Recently he said in Berlin during the usual coffee hour which he takes daily in our room that Russia seemed eerie to him, rather like the ghostly ship in the Flying Dutchman. In reply to my question why he always insists that this was his most onerous decision (namely to proceed against Russia), he answered: ‘Because one knows next to nothing about Russia, it might be a great soap bubble, or just as well be something else…’
The beginning has been so promising. In the first two days at Wolfsschanze Dara and I even attended the military situation conferences when the improvised sessions took place in the mess. So we heard the boss, standing by a large map of Europe and pointing to Moscow, say: ‘In four weeks we will be in Moscow. Moscow will be razed to the ground.’
Letter, FHQ Wolfsschanze, 28 June 1941:
Yes, now I have wandered completely off the subject. Therefore in the morning we wait in Dining Room I until the boss, coming from the map room (where he will have received the situation report), arrives for breakfast which, by the way, consists of a cup of milk and a peeled apple. Easily satisfied and modest, isn’t he? We girls on the other hand cannot get enough and, after wolfing down our allotted portions (small pat of butter), deftly exchange the cutlery so that we get three portions instead of two. After that we let the boss explain the new situation to us and afterwards attend the general situation conference at 1300, which is held in the map room where reports are made by either Oberst Schmundt or Major Engel (army adjutant).
These reports are extraordinarily interesting. Statistics about the enemy aircraft and tanks destroyed are delivered (the Russians seem to have enormous masses, up to now they have lost over 3,500 aircraft and 1,000 tanks including heavy 40-tonners) and the progress of our troops is demonstrated on the map.
It is made clear how furiously the Russian fights; he could match us man for man if the Soviets had proper military planning which, thank God, is not the case. So, from the experience so far one can say that it is a struggle against wild beasts. If one asks how it is that we have taken so few prisoners, it is important to know that the Russian soldiers are stirred up by their commissars, who tell them atrocity stories about our ‘inhumanity’ which they will experience should they be taken prisoner.
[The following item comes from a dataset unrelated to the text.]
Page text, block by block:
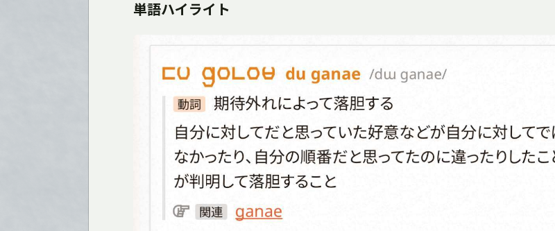
単語ハイライト

They are instructed to fight to the last and if overwhelmed to shoot themselves. That is how it plays out and the following happened at Kovno. A Russian prisoner sent by our troops to a bunker in order to ask the Russians there to surrender was probably shot by the commissar himself for having volunteered to carry the message. After that they blew themselves up. Better death than surrender.
67
FHQ Wolfsschanze in the woods at Görlitz was the largest HQ built by the end of 1944. With various absences elsewhere Hitler inhabited this HQ from 24.6.1941 to 20.11.1944 as military overlord. Originally intended for a four-week Blitzkrieg, it was continually expanded until the installations were destroyed on 24.1.1945.